## AIM OF THE TASK:
Give back every record exactly as it reads.

## RECORDS SHOWN:

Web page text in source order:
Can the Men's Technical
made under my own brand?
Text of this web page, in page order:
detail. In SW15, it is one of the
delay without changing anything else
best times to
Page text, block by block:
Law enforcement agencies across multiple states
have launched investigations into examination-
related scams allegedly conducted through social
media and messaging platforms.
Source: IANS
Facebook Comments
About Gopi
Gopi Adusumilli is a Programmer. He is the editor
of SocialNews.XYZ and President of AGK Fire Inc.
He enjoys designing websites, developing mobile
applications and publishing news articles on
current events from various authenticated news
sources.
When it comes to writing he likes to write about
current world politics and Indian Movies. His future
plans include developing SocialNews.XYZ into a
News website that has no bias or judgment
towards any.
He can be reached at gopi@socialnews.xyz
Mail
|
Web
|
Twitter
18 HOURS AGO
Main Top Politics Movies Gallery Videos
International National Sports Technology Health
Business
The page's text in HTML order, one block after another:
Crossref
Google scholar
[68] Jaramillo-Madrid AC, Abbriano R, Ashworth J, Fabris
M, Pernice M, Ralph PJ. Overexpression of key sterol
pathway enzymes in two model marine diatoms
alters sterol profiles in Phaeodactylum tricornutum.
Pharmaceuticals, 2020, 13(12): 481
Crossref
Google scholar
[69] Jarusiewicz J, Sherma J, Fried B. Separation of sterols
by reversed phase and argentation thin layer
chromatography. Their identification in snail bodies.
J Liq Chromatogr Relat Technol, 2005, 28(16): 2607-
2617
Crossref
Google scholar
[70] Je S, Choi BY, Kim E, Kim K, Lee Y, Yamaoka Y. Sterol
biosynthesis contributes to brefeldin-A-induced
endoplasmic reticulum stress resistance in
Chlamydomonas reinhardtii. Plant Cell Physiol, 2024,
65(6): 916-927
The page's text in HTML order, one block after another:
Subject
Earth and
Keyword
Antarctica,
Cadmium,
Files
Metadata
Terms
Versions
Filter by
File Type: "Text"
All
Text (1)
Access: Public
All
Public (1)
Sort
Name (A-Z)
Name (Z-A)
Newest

## ANSWER TO THIS TASK:
Web page text in source order:
Can the Men's Technical
made under my own brand?
Text of this web page, in page order:
detail. In SW15, it is one of the
delay without changing anything else
best times to
Page text, block by block:
Law enforcement agencies across multiple states
have launched investigations into examination-
related scams allegedly conducted through social
media and messaging platforms.
Source: IANS
Facebook Comments
About Gopi
Gopi Adusumilli is a Programmer. He is the editor
of SocialNews.XYZ and President of AGK Fire Inc.
He enjoys designing websites, developing mobile
applications and publishing news articles on
current events from various authenticated news
sources.
When it comes to writing he likes to write about
current world politics and Indian Movies. His future
plans include developing SocialNews.XYZ into a
News website that has no bias or judgment
towards any.
He can be reached at gopi@socialnews.xyz
Mail
|
Web
|
Twitter
18 HOURS AGO
Main Top Politics Movies Gallery Videos
International National Sports Technology Health
Business
The page's text in HTML order, one block after another:
Crossref
Google scholar
[68] Jaramillo-Madrid AC, Abbriano R, Ashworth J, Fabris
M, Pernice M, Ralph PJ. Overexpression of key sterol
pathway enzymes in two model marine diatoms
alters sterol profiles in Phaeodactylum tricornutum.
Pharmaceuticals, 2020, 13(12): 481
Crossref
Google scholar
[69] Jarusiewicz J, Sherma J, Fried B. Separation of sterols
by reversed phase and argentation thin layer
chromatography. Their identification in snail bodies.
J Liq Chromatogr Relat Technol, 2005, 28(16): 2607-
2617
Crossref
Google scholar
[70] Je S, Choi BY, Kim E, Kim K, Lee Y, Yamaoka Y. Sterol
biosynthesis contributes to brefeldin-A-induced
endoplasmic reticulum stress resistance in
Chlamydomonas reinhardtii. Plant Cell Physiol, 2024,
65(6): 916-927
The page's text in HTML order, one block after another:
Subject
Earth and
Keyword
Antarctica,
Cadmium,
Files
Metadata
Terms
Versions
Filter by
File Type: "Text"
All
Text (1)
Access: Public
All
Public (1)
Sort
Name (A-Z)
Name (Z-A)
Newest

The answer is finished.